___ STUDY MATERIAL

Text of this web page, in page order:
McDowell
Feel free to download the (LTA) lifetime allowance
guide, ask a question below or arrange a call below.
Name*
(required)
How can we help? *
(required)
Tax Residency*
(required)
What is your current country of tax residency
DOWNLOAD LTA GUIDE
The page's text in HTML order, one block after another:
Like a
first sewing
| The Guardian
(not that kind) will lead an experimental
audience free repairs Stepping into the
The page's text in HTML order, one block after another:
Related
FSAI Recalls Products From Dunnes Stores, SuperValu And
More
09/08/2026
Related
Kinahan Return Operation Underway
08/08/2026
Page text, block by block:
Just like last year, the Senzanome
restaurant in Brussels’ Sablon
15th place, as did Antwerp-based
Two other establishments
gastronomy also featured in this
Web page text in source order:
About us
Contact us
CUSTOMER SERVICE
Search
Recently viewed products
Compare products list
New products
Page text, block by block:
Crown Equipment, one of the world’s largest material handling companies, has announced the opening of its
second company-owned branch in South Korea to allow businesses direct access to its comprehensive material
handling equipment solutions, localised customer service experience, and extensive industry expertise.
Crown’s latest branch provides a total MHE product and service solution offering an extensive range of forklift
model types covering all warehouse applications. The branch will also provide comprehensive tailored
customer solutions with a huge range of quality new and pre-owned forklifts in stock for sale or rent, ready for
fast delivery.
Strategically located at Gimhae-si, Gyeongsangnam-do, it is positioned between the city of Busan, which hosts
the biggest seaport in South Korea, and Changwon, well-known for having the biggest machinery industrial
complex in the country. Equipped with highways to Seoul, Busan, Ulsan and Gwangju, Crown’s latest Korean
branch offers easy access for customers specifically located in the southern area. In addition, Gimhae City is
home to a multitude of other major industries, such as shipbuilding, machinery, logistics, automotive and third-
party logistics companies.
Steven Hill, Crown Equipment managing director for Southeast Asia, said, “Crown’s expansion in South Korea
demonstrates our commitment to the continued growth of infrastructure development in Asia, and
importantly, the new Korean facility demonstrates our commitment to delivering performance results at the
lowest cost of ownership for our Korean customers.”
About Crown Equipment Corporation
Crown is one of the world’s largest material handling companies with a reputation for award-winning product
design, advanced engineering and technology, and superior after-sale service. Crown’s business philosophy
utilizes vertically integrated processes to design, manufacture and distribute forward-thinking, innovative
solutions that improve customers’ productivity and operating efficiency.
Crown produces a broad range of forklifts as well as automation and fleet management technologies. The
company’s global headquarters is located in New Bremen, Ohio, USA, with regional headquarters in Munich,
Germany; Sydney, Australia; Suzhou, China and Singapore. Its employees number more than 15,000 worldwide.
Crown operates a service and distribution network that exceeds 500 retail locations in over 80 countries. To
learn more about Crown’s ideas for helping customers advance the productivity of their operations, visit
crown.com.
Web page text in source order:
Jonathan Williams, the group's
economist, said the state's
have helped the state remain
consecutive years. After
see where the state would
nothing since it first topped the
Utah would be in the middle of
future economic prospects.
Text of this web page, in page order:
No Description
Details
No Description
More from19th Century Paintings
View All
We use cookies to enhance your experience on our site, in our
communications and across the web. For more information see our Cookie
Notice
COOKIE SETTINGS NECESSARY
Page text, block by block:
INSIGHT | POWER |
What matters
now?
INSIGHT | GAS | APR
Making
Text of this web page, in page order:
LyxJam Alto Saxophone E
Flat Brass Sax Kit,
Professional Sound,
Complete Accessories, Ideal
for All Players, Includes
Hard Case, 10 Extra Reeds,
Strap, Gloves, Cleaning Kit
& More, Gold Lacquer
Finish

______

◆ TASK DETAILS ◆
Only the number is wanted: how many lines in the entries above include the word "commitment"?

◆ SOLVED PROBLEM ◆
2